Which brings me to another habit--planning. I have never been on a diet where I've had to plan so much for what I put in my mouth. Some people could see that as a disadvantage. Perhaps it is. But I would say that anything that has me eating real, whole foods, and not going to a fast food restaurant for a "healthy" salad, is a very good thing. I have a limited menu and eat the same things again and again, but it's OK right now. I like those things. And it makes the planning and preparing easier.

I've not been perfect the past 29 days on this plan. I've had a few slip ups, but I got right back on track and it wasn't even that hard to pick it up again.

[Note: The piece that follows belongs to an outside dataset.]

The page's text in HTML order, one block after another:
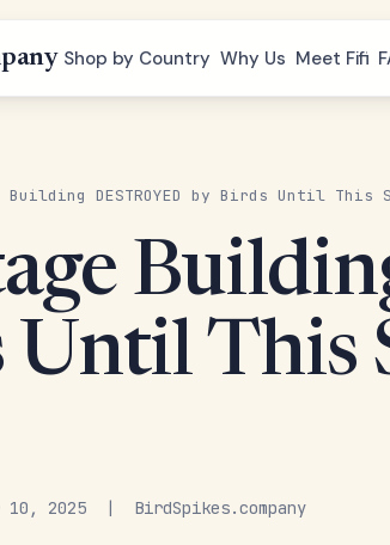
Shop by Country Why Us Meet Fifi
Building DESTROYED by Birds Until
Until This
10, 2025 | BirdSpikes.company

Sunday begins week 5, which is the "accelerated fat loss" cycle. I can't wait to see what happens next.

***
If anyone is wondering, as Jenn mentioned in the comments of my last post, I will carb up for 2 days before I run the half marathon on October 12th. I want to lose weight, but I want to finish this run strong & healthy and I know my muscles need every drop of glycogen they can get.

***
And yes, I'm happy they passed the bail out package. Did I expect the market to rally today? Yes and no. I'm not at all surprised we are where we are right now, because things didn't get all better just because the President signed a new bill into law. But. At least the banks will likely stop failing and people will be able to get school loans and car loans and businesses will be able to make payroll. We aren't anywhere close to being out of the woods on this economic crisis, and it's going to be a rough couple 2 or 3 years, regardless. And if you have another opinion on the whole bail out thing--I'm probably not the best person to share it with. =)

9 comments:

Helen said...

Fluctuations, sugar, nighttime eating AND the bailout, I'm right there with you on all of these (although less optimistic about the bailout than weight loss at the moment!)!!!

I only weigh once a week so I don't get discouraged with the daily ups and downs. When I lost The Big Weight back in the day, I weighed every other day because then it helped motivate me more: up made me feel more determined, down made me feel like I was making progress. I feel differently this time around and if I'm up after a WEEK, I can't talk myself out of that being not a good thing! ;-)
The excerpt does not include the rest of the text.